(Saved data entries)
==========

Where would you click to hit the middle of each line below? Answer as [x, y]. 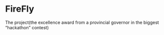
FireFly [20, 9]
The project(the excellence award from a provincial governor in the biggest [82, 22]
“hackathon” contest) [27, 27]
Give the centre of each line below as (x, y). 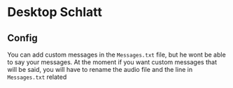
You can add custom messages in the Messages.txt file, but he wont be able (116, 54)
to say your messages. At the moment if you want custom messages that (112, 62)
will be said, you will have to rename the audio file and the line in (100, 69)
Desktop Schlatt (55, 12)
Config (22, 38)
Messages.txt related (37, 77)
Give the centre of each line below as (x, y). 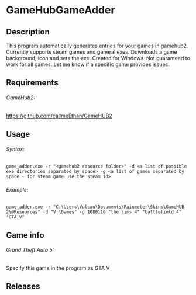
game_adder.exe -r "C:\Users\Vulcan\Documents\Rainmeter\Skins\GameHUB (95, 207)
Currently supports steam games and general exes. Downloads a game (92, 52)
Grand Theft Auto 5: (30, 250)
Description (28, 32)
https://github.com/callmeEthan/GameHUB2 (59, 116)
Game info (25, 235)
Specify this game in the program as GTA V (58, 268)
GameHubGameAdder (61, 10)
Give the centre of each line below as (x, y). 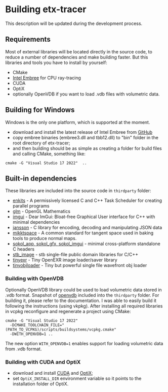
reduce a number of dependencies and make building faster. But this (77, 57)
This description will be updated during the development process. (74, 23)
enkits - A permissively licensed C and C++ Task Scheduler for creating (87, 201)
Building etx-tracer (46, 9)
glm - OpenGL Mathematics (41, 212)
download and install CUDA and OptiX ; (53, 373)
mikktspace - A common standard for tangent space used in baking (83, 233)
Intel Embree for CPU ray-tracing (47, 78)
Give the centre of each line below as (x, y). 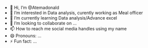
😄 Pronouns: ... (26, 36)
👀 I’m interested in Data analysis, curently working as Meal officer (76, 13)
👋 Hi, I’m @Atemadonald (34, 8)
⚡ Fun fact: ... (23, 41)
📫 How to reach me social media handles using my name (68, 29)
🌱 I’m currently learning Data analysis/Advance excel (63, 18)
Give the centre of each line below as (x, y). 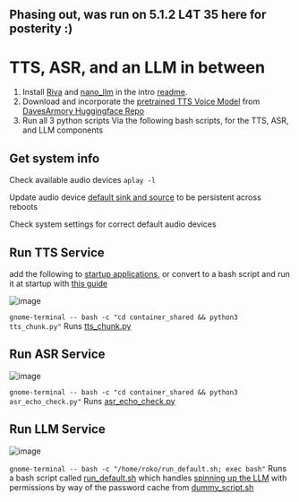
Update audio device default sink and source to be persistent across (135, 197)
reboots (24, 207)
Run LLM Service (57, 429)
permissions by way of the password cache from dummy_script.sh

==========

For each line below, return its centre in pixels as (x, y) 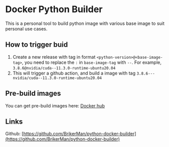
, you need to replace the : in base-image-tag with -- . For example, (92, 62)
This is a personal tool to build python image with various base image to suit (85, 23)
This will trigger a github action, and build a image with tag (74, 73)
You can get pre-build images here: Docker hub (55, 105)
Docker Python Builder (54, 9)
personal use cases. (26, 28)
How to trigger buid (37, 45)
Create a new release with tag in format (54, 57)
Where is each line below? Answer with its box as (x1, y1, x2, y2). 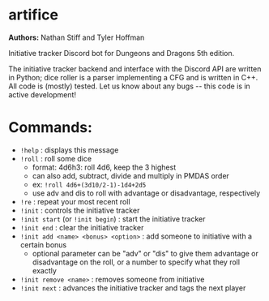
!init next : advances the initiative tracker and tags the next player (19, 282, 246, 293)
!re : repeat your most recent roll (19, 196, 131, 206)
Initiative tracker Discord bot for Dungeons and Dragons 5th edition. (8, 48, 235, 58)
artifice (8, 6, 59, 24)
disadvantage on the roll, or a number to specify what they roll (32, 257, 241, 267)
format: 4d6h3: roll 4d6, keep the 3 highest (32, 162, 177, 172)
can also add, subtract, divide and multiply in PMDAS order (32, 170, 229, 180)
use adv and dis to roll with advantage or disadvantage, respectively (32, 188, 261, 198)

==========

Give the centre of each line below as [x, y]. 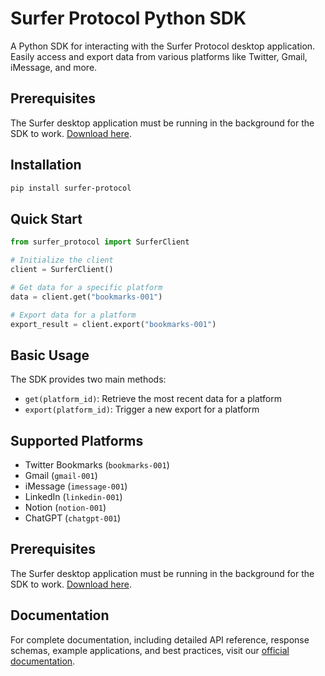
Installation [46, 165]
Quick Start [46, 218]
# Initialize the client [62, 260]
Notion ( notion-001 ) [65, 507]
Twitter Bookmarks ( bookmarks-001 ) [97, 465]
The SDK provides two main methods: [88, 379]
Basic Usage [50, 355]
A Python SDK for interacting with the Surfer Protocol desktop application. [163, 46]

==========

### Problem to solve
Please print the lines above word for word, starting at the one with "Docker Python Builder (54, 9)" and ending at the one with "Where is each", both included, and without any picture.

### Expected answer
Docker Python Builder (54, 9)
personal use cases. (26, 28)
How to trigger buid (37, 45)
Create a new release with tag in format (54, 57)
Where is each line below? Answer with its box as (x1, y1, x2, y2). 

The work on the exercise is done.